Azure SSL Binding Issue- No match seleted hostname

0
votes

I bougth a SSL certificate online from a seller today for my custom domain which redirected to the azure web application with cname. I did created csr file with that domain let's call it app3.product.com by using IIS 8.And then created the .crt filel with that csr file.

After that i did found that i need the pfx file but i didn't have .key file so, i converted the .crt to .cer than uploaded it by azure portal.

The problem is Azure portal says,

No certificates match the selected hostname

Althogh my certificate issued as app3.product.com and the host name has the same domain name. It doesn't work.
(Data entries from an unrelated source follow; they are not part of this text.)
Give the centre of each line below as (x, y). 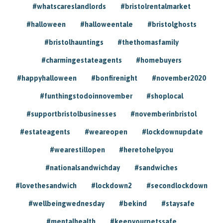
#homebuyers (159, 60)
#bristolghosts (172, 24)
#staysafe (178, 203)
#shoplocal (165, 96)
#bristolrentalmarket (155, 6)
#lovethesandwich (46, 185)
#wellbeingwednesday (67, 203)
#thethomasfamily (148, 42)
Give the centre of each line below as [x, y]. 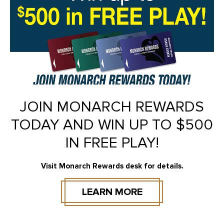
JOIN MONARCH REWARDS [112, 107]
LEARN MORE [112, 192]
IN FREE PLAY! [112, 143]
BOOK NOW [138, 197]
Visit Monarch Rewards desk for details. [112, 166]
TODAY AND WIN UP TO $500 [112, 125]
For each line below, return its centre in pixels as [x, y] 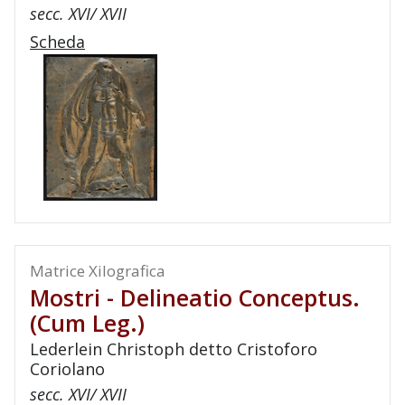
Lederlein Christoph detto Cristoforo [174, 349]
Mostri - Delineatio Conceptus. [195, 297]
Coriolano [67, 369]
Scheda [57, 42]
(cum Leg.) [87, 323]
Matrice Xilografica [98, 271]

I didn't include key file while i am creating the csr file also the subject of the certificate has some additional information by the issuer. The subject like app3.product.com, Certificate Issued By ... These may be the source of the issue.

Thank you in advance.

1
azuresslazure-web-app-service

1 Answers

1
votes

You need to include the private key. Otherwise your web server can not decrypt the data the clients (web browsers) are sending to it.

Explanation:

HTTPS/TLS/SSL are based on asymmetric cryptography which means that data gets encrypted with a so-called public key and can only be decrypted with the corresponding private key.
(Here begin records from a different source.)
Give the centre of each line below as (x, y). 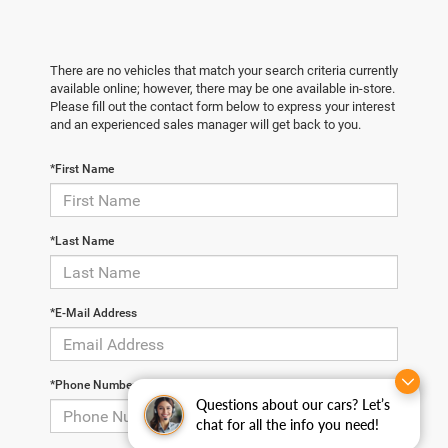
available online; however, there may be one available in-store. (222, 89)
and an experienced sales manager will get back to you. (205, 125)
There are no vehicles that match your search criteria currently (224, 71)
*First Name (82, 169)
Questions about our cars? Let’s (293, 404)
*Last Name (82, 241)
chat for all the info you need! (287, 424)
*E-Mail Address (93, 313)
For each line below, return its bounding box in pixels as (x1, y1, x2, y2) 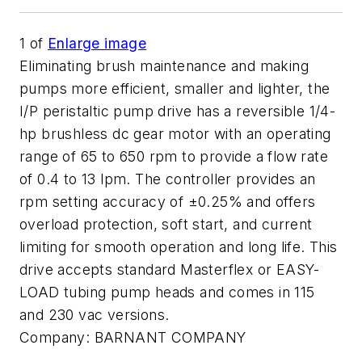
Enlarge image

This means that your web server will send a certificate to the browsers which contains the domain name + the public key + a signature from a Certificate Authority (CA). The web browser then checks then if this certificate is valid (with a CA certificate) and uses the included public key to encrypt further data. Since your web server is the only one who knows the private key it can use it to decrypt the web browsers request. Actually the overall process is even a little bit more complex. You might want to have a look at the TLS handshake protocol to see how it works.